2017-03-29 08:02:01 CEST

2017-03-29 08:02:01 CEST


REGULATED INFORMATION

Finnish English
Huhtamäki Oyj - Notice to general meeting

Huhtamäki Oyj: Notice to the General Meeting


HUHTAMÄKI OYJ STOCK EXCHANGE RELEASE 29.3.2017 AT 9:00

Huhtamäki Oyj: Notice to the General Meeting

Notice is given to the shareholders of Huhtamäki Oyj to the Annual General
Meeting of Shareholders to be held on Thursday, April 27, 2017, at 11.00 (EET)
at Messukeskus Helsinki, Expo and Convention Centre, Messuaukio 1, Helsinki,
Finland. The reception of shareholders who have registered for the meeting and
the distribution of voting tickets will commence at 10.00 (EET). Coffee will be
served after the meeting.

A. Matters on the agenda of the General Meeting

The following matters will be considered at the General Meeting:

1. Opening of the meeting

2. Calling the meeting to order

3. Election of persons to scrutinize the minutes and to supervise the counting
of votes

4. Recording the legality of the meeting

5. Recording the attendance at the meeting and adoption of the list of votes

6. Presentation of the Annual Accounts including the Consolidated Annual
Accounts, the Report of the Board of Directors and the Auditor's Report for the
year 2016

- Review by the CEO

7. Adoption of the Annual Accounts including the Consolidated Annual Accounts

8. Resolution on the use of the profit shown on the balance sheet and the
payment of dividend

The Board of Directors proposes that a dividend of EUR 0.73 per share would be
paid based on the balance sheet adopted for the financial period ended on
December 31, 2016. The dividend would be paid to a shareholder who on the
dividend record date May 2, 2017 is registered as a shareholder in the Company's
shareholders' register held by Euroclear Finland Ltd. The Board of Directors
proposes that the dividend would be paid on May 9, 2017.

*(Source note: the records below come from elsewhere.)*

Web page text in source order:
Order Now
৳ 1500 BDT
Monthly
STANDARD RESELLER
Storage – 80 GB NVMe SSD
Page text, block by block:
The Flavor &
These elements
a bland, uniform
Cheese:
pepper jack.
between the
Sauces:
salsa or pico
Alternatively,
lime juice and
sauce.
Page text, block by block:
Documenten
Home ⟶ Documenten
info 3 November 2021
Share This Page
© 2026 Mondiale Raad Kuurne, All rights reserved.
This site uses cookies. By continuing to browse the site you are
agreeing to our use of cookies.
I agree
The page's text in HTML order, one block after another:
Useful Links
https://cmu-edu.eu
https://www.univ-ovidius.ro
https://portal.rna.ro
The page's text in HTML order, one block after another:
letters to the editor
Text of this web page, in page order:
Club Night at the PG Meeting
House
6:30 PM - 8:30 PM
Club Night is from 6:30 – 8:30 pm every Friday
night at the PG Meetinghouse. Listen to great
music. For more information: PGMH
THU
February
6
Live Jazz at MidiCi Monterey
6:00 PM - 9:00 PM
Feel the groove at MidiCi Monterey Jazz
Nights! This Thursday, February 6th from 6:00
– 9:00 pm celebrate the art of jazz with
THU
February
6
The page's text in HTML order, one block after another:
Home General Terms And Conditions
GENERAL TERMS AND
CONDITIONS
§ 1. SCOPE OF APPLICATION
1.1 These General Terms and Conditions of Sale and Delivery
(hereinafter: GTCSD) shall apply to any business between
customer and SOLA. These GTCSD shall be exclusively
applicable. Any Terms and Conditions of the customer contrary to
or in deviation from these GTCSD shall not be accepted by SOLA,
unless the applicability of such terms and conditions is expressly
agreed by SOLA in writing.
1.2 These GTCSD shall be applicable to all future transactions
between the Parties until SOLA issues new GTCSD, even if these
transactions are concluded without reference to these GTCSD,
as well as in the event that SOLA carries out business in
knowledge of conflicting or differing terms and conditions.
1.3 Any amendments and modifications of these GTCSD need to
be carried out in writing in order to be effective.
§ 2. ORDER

No significant changes have taken place in the Company's financial position
since the end of the financial year. The Company's liquidity position is good
and the proposed distribution does not, in the view of the Board of Directors,
risk the Company's ability to fulfill its obligations.

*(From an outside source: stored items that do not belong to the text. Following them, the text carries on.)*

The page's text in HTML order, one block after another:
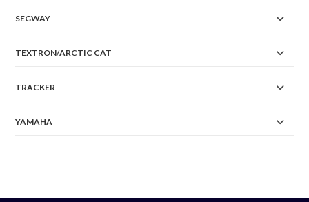
SEGWAY
TEXTRON/ARCTIC CAT
TRACKER
YAMAHA
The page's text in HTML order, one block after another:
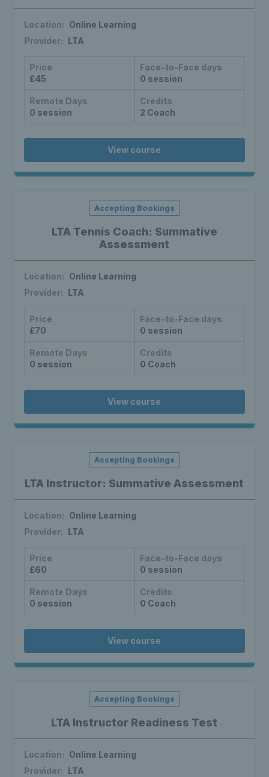
Location: Online Learning
Provider: LTA
Price
£45
Face-to-Face days
0 session
Remote Days
0 session
Credits
2 Coach
View course
LTA Tennis Coach: Summative
Assessment
Accepting Bookings
Location: Online Learning
Provider: LTA
Price
£70
Face-to-Face days
0 session
Remote Days
0 session
Credits
0 Coach
View course
LTA Instructor: Summative Assessment
Accepting Bookings
Location: Online Learning
Provider: LTA
Price
£60
Face-to-Face days
0 session
Remote Days
0 session
Credits
0 Coach
View course
LTA Instructor Readiness Test
Accepting Bookings
Location: Online Learning
Provider: LTA
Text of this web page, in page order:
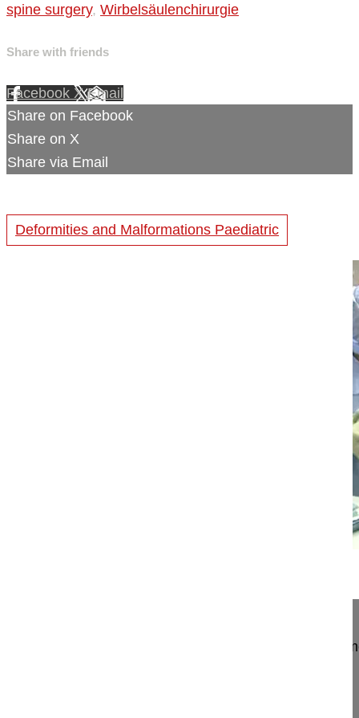
spine surgery, Wirbelsäulenchirurgie
Share with friends
Facebook XEmail
Share on Facebook
Share on X
Share via Email
Deformities and Malformations Paediatric
Freehand correction of scoliosis in Rett's
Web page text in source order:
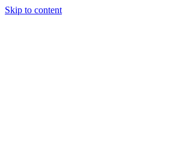
Skip to content
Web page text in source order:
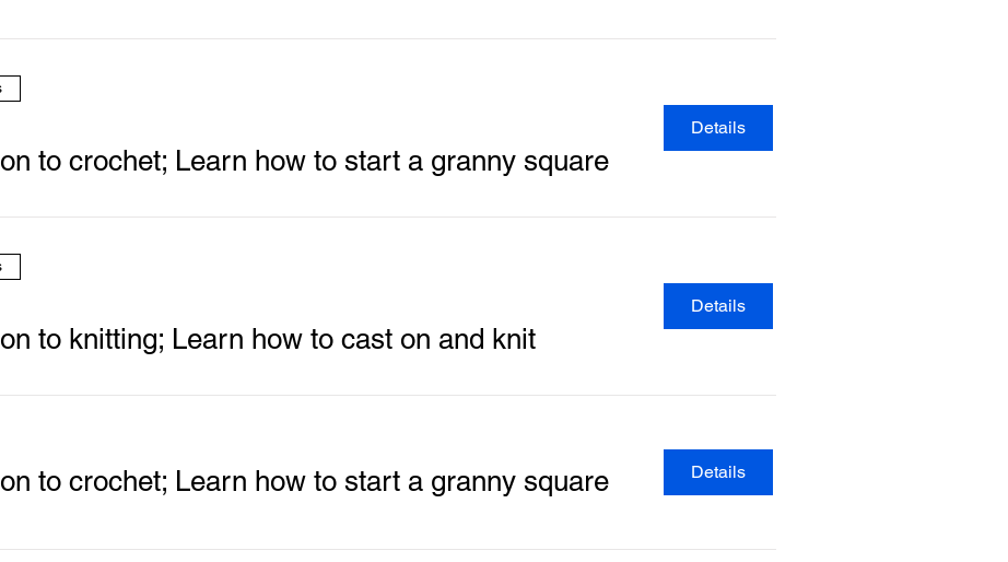
to crochet; Learn how to start a granny square
Details
to knitting; Learn how to cast on and knit
Details
to crochet; Learn how to start a granny square Details
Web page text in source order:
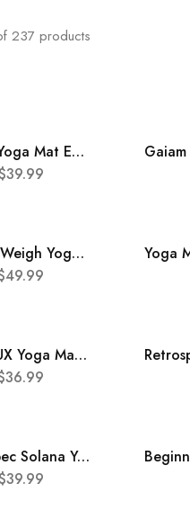
237 products
nuveti Yoga Mat Eco Friendly TPE Non Slip Fitness Exercise Mat with Carrying Bag,72″x24″ Extra Thick 6MM Exercise & Workout Mat for Yoga, Pilates Fitness and Floor Exercises
39.99
HemingWeigh Yoga Mat Thick, 1 Inch Thick, Non Slip Yoga Mat for Home Workout, Indoor and Outdoor Use, Black
49.99
UMINEUX Yoga Mat Extra Thick 1\/3” Non Slip Yoga Mats for Women Eco Friendly TPE Fitness Exercise Mat with Carrying Sling & Storage Bag
36.99
Retrospec Solana Yoga Mat 1″ Thick w\/Nylon Strap for Men & Women – Non Slip Exercise Mat for Home Yoga, Pilates, Stretching, Floor & Fitness Workouts
39.99
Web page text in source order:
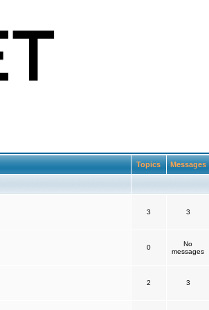
Topics Messages
3 3
0
No
messages
2 3
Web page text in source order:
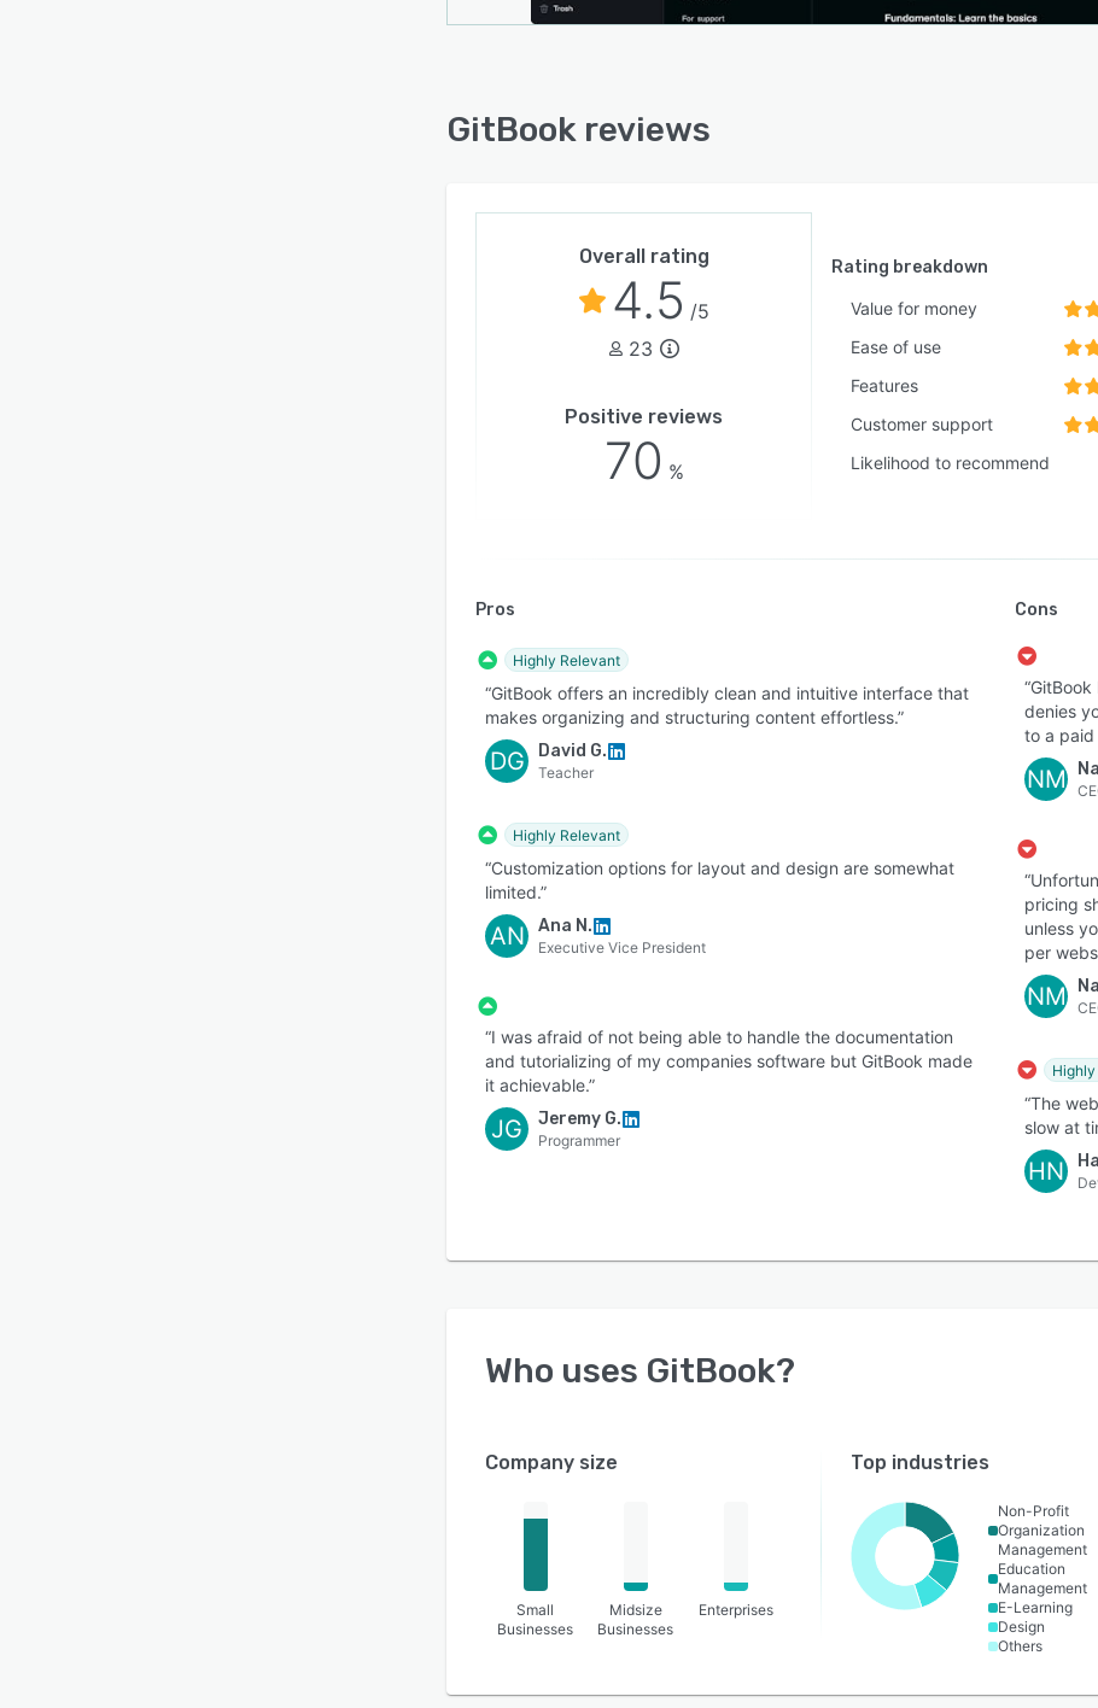
GitBook reviews
Overall rating
4.5 /5
23
Positive reviews
70 %
Rating breakdown
Value for money
Ease of use
Features
Customer support
Likelihood to recommend
Pros
Highly Relevant
“GitBook offers an incredibly clean and intuitive interface that
makes organizing and structuring content effortless.”
DG David G.
Teacher
Highly Relevant
“Customization options for layout and design are somewhat
limited.”
AN Ana N.
Executive Vice President
“I was afraid of not being able to handle the documentation
and tutorializing of my companies software but GitBook made
it achievable.”
JG Jeremy G.
Programmer
Cons
denies
to a paid
NM
pricing
unless
per
NM
“The
slow at
HN
Who uses GitBook?
Company size
Small
Businesses
Midsize
Businesses
Enterprises
Top industries
Non-Profit
Organization
Management
Education
Management
E-Learning
Design
Others

9. Resolution on the discharge of the members of the Board of Directors and the
CEO from liability

10. Resolution on the remuneration and expense compensation of the members of
the Board of Directors

The Nomination Committee of the Board of Directors proposes that the annual
remuneration to the members of the Board of Directors would remain unchanged and
thus be paid as follows: to the Chairman EUR 120,000, to the Vice-Chairman EUR
68,000 and to other members EUR 57,000. In addition, the Nomination Committee of
the Board of Directors proposes that the meeting fees would remain unchanged and
thus be paid for each meeting attended as follows: EUR 1,000 for all meetings,
except EUR 2,000 to the Chairman for the Audit Committee meetings, EUR 1,200 to
the Chairman for the Human Resources Committee meetings and EUR 1,200 to the
Chairman for the Nomination Committee meetings. Traveling expenses of the Board
members would be compensated in accordance with the Company policy.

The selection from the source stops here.